● **EXERCISE DETAILS**
For every record below, repeat the text exactly and pass over any image.

Saved entries
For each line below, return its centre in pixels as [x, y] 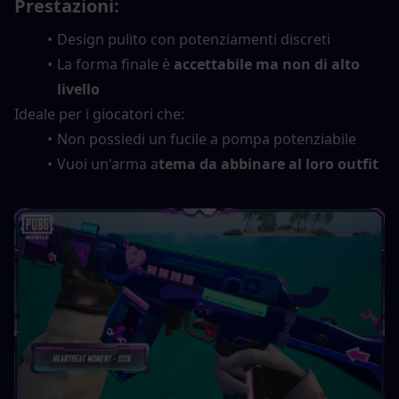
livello [78, 89]
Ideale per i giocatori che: [99, 114]
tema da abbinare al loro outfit [268, 163]
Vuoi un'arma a [107, 163]
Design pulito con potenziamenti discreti [193, 39]
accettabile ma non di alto [266, 64]
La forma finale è [115, 64]
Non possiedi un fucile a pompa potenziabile [206, 138]
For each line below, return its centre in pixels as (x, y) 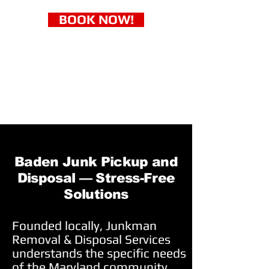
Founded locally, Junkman (84, 225)
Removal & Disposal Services (91, 239)
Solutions (96, 194)
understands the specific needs (99, 253)
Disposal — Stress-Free (96, 178)
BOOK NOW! (96, 20)
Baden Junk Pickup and (96, 162)
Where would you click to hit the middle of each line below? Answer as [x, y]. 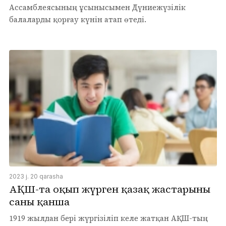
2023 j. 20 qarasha [36, 176]
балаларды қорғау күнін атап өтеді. [78, 20]
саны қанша [39, 202]
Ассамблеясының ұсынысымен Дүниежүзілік [97, 8]
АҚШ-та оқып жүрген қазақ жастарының [110, 189]
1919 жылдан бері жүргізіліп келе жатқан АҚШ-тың [108, 218]
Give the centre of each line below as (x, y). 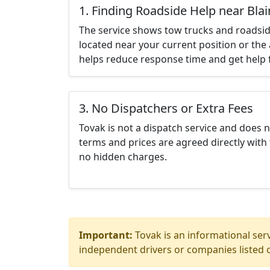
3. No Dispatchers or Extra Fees (166, 108)
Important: (106, 235)
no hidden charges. (123, 157)
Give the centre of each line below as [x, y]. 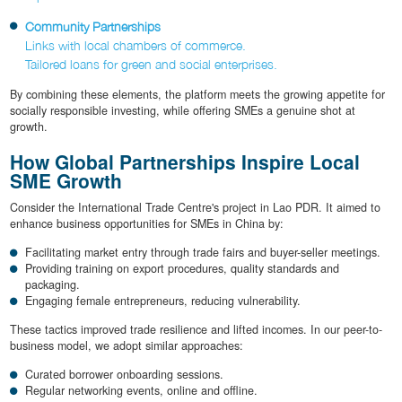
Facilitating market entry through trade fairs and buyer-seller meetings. [203, 253]
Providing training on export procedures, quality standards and [182, 269]
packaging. [52, 285]
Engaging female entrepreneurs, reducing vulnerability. [163, 301]
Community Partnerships [93, 26]
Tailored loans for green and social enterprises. [151, 64]
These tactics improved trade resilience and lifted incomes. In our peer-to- [196, 330]
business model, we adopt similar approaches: [126, 346]
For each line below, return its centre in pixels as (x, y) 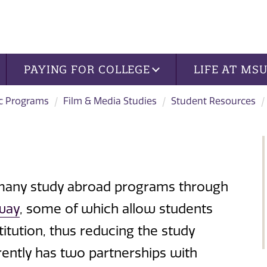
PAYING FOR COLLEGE (87, 69)
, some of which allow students (116, 209)
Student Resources (213, 101)
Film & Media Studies (110, 101)
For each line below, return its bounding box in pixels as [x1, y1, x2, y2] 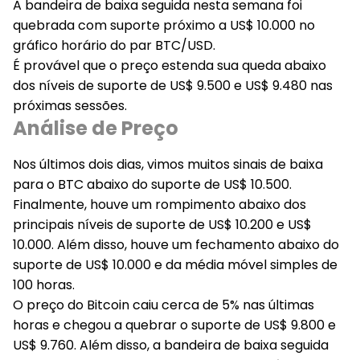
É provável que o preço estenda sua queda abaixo [13, 56, 326, 75]
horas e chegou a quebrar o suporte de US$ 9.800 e [13, 316, 336, 334]
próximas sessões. [13, 96, 127, 115]
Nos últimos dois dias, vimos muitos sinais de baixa [13, 155, 323, 174]
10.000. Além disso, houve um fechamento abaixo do [13, 235, 339, 254]
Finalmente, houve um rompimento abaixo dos [13, 195, 306, 214]
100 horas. [13, 276, 75, 294]
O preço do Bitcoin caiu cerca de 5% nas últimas [13, 296, 314, 314]
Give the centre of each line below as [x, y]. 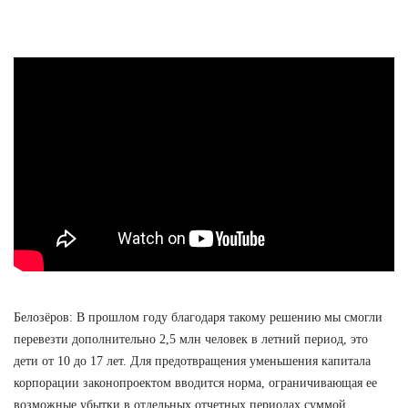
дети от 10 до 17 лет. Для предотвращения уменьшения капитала [192, 361]
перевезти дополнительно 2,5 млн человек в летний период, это [191, 339]
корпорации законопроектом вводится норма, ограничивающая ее [195, 382]
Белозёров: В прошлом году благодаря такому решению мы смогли [198, 317]
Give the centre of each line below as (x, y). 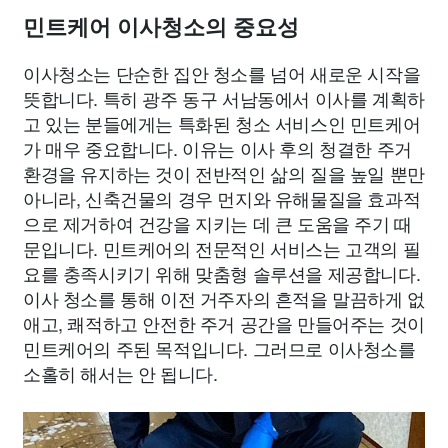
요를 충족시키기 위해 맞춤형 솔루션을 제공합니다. (222, 273)
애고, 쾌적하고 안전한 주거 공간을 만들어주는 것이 (224, 323)
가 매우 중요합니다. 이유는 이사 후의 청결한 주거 (217, 148)
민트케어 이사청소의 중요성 (161, 27)
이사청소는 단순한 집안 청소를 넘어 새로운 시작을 (222, 73)
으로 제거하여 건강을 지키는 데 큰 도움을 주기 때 (217, 223)
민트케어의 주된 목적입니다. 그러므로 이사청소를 (219, 348)
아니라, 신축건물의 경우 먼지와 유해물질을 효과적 (222, 198)
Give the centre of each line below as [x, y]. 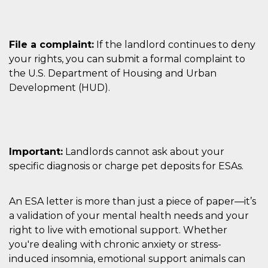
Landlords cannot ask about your [144, 151]
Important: [36, 151]
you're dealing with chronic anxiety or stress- [115, 244]
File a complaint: [51, 44]
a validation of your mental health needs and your [129, 215]
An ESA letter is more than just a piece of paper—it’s [133, 201]
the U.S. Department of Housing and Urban [113, 73]
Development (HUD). [60, 87]
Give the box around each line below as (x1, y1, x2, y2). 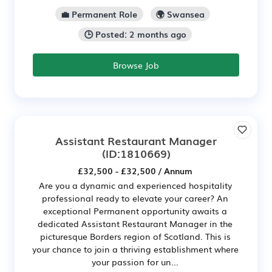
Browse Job (113, 59, 159, 72)
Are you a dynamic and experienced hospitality (38, 179, 232, 192)
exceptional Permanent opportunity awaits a (43, 205, 227, 217)
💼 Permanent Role (61, 7, 138, 20)
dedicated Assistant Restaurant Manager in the (38, 217, 233, 230)
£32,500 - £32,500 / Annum (78, 165, 192, 177)
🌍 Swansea (155, 7, 205, 20)
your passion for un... (92, 256, 178, 268)
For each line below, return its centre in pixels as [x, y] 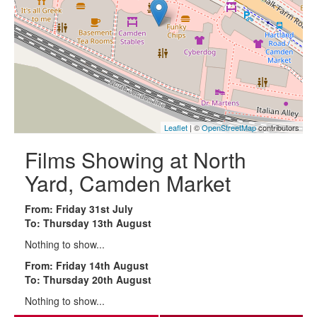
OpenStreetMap [229, 127]
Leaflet [176, 127]
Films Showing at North [136, 159]
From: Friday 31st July [79, 208]
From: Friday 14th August [87, 265]
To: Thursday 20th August [88, 279]
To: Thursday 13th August [88, 223]
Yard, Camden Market [128, 183]
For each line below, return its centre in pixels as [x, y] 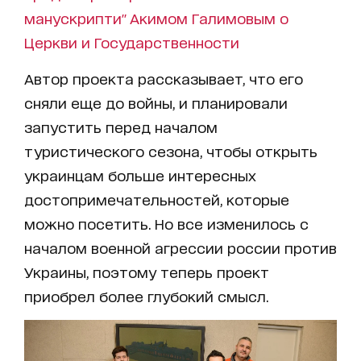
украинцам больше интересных [140, 174]
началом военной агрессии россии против [180, 247]
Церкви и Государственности [132, 41]
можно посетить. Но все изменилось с [166, 223]
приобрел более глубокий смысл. [146, 295]
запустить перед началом [121, 126]
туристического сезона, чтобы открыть [171, 150]
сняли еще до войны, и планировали [156, 102]

● **RESULT OF THIS TASK**
For each line below, return its centre in pixels as [x, y] 
livello [78, 89]
Ideale per i giocatori che: [99, 114]
tema da abbinare al loro outfit [268, 163]
Vuoi un'arma a [107, 163]
Design pulito con potenziamenti discreti [193, 39]
accettabile ma non di alto [266, 64]
La forma finale è [115, 64]
Non possiedi un fucile a pompa potenziabile [206, 138]
For each line below, return its centre in pixels as (x, y) 
Founded locally, Junkman (84, 225)
Removal & Disposal Services (91, 239)
Solutions (96, 194)
understands the specific needs (99, 253)
Disposal — Stress-Free (96, 178)
BOOK NOW! (96, 20)
Baden Junk Pickup and (96, 162)
Where would you click to hit the middle of each line below? Answer as [x, y]. 
2023 j. 20 qarasha [36, 176]
балаларды қорғау күнін атап өтеді. [78, 20]
саны қанша [39, 202]
Ассамблеясының ұсынысымен Дүниежүзілік [97, 8]
АҚШ-та оқып жүрген қазақ жастарының [110, 189]
1919 жылдан бері жүргізіліп келе жатқан АҚШ-тың [108, 218]
Give the centre of each line below as (x, y). 
3. No Dispatchers or Extra Fees (166, 108)
Important: (106, 235)
no hidden charges. (123, 157)
Give the centre of each line below as [x, y]. 
Facilitating market entry through trade fairs and buyer-seller meetings. [203, 253]
Providing training on export procedures, quality standards and [182, 269]
packaging. [52, 285]
Engaging female entrepreneurs, reducing vulnerability. [163, 301]
Community Partnerships [93, 26]
Tailored loans for green and social enterprises. [151, 64]
These tactics improved trade resilience and lifted incomes. In our peer-to- [196, 330]
business model, we adopt similar approaches: [126, 346]
For each line below, return its centre in pixels as (x, y) 
PAYING FOR COLLEGE (87, 69)
, some of which allow students (116, 209)
Student Resources (213, 101)
Film & Media Studies (110, 101)
For each line below, return its bounding box in pixels as [x1, y1, x2, y2] 
É provável que o preço estenda sua queda abaixo [13, 56, 326, 75]
horas e chegou a quebrar o suporte de US$ 9.800 e [13, 316, 336, 334]
próximas sessões. [13, 96, 127, 115]
Nos últimos dois dias, vimos muitos sinais de baixa [13, 155, 323, 174]
10.000. Além disso, houve um fechamento abaixo do [13, 235, 339, 254]
Finalmente, houve um rompimento abaixo dos [13, 195, 306, 214]
100 horas. [13, 276, 75, 294]
O preço do Bitcoin caiu cerca de 5% nas últimas [13, 296, 314, 314]
Give the centre of each line below as [x, y]. 
дети от 10 до 17 лет. Для предотвращения уменьшения капитала [192, 361]
перевезти дополнительно 2,5 млн человек в летний период, это [191, 339]
корпорации законопроектом вводится норма, ограничивающая ее [195, 382]
Белозёров: В прошлом году благодаря такому решению мы смогли [198, 317]
Give the centre of each line below as (x, y). 
요를 충족시키기 위해 맞춤형 솔루션을 제공합니다. (222, 273)
애고, 쾌적하고 안전한 주거 공간을 만들어주는 것이 (224, 323)
가 매우 중요합니다. 이유는 이사 후의 청결한 주거 (217, 148)
민트케어 이사청소의 중요성 (161, 27)
이사청소는 단순한 집안 청소를 넘어 새로운 시작을 (222, 73)
으로 제거하여 건강을 지키는 데 큰 도움을 주기 때 (217, 223)
민트케어의 주된 목적입니다. 그러므로 이사청소를 (219, 348)
아니라, 신축건물의 경우 먼지와 유해물질을 효과적 (222, 198)
Give the centre of each line below as [x, y]. 
Landlords cannot ask about your [144, 151]
Important: [36, 151]
you're dealing with chronic anxiety or stress- [115, 244]
File a complaint: [51, 44]
a validation of your mental health needs and your [129, 215]
An ESA letter is more than just a piece of paper—it’s [133, 201]
the U.S. Department of Housing and Urban [113, 73]
Development (HUD). [60, 87]
Give the box around each line below as (x1, y1, x2, y2). 
Browse Job (113, 59, 159, 72)
Are you a dynamic and experienced hospitality (38, 179, 232, 192)
exceptional Permanent opportunity awaits a (43, 205, 227, 217)
💼 Permanent Role (61, 7, 138, 20)
dedicated Assistant Restaurant Manager in the (38, 217, 233, 230)
£32,500 - £32,500 / Annum (78, 165, 192, 177)
🌍 Swansea (155, 7, 205, 20)
your passion for un... (92, 256, 178, 268)
For each line below, return its centre in pixels as [x, y] 
OpenStreetMap [229, 127]
Leaflet [176, 127]
Films Showing at North [136, 159]
From: Friday 31st July [79, 208]
From: Friday 14th August [87, 265]
To: Thursday 20th August [88, 279]
To: Thursday 13th August [88, 223]
Yard, Camden Market [128, 183]
For each line below, return its centre in pixels as [x, y] 
украинцам больше интересных [140, 174]
началом военной агрессии россии против [180, 247]
Церкви и Государственности [132, 41]
можно посетить. Но все изменилось с [166, 223]
приобрел более глубокий смысл. [146, 295]
запустить перед началом [121, 126]
туристического сезона, чтобы открыть [171, 150]
сняли еще до войны, и планировали [156, 102]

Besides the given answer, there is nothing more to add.